Trigonometry (from Greek "trigonon" for triangle and "metron" for measure) is the branch of mathematics that deals with the relationships between the sides and angles of triangles. For right triangles, three primary ratios form the foundation: Sine, Cosine, and Tangent.

Labeling the Triangle

Before defining the ratios, we must label the sides relative to a specific angle (let's call it θ or theta):

Hypotenuse: The longest side, always opposite the 90° angle.
Opposite: The side directly across from angle θ.
Adjacent: The side next to angle θ (that isn't the hypotenuse).

The Three Ratios

Sine (sin)

Opposite / Hypotenuse

Cosine (cos)

Adjacent / Hypotenuse

Tangent (tan)

Opposite / Adjacent

Remembering with SOH CAH TOA

The mnemonic SOH CAH TOA is the easiest way to remember these definitions:

SOH: Sine = Opposite / Hypotenuse
CAH: Cosine = Adjacent / Hypotenuse
TOA: Tangent = Opposite / Adjacent

Example Problem

Find the length of the side opposite a 30° angle if the hypotenuse is 10.

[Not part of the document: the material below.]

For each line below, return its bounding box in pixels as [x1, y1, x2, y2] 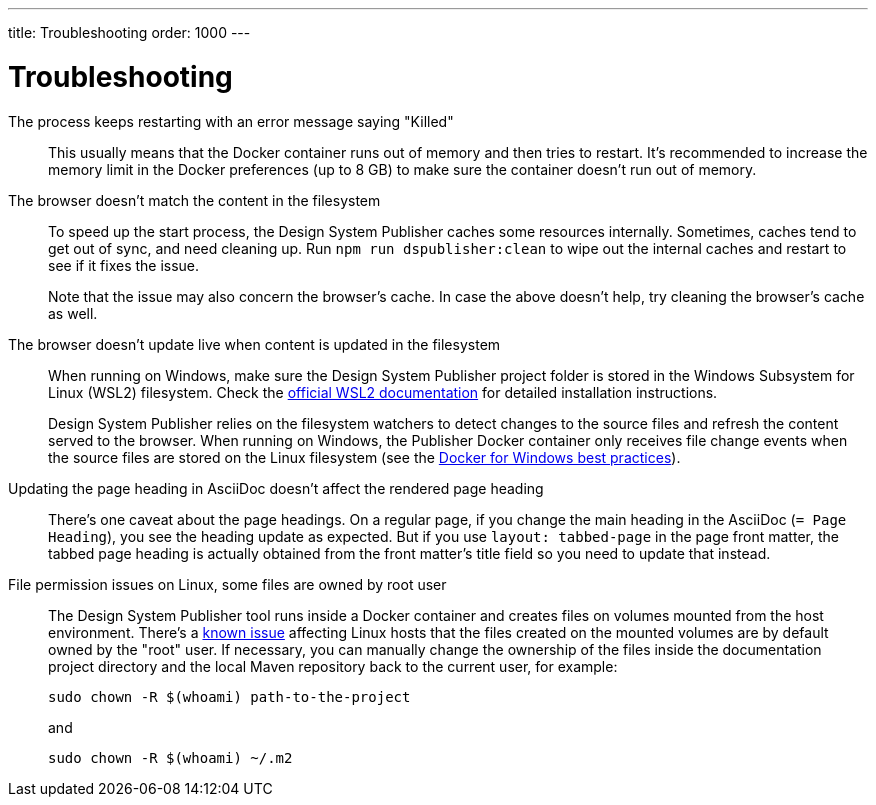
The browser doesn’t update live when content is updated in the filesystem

Identify the knowns: Angle = 30°, Hypotenuse = 10.
Identify the unknown: Opposite side.
Choose the ratio: We have Hypotenuse and want Opposite, so we use Sine (SOH).
Set up the equation: sin(30°) = Opposite / 10
Solve: 0.5 = Opposite / 10 → Opposite = 5.

Conclusion

Trigonometry allows us to solve for missing information in triangles that the Pythagorean theorem alone cannot handle. By mastering SOH CAH TOA, you can tackle a vast array of geometry problems.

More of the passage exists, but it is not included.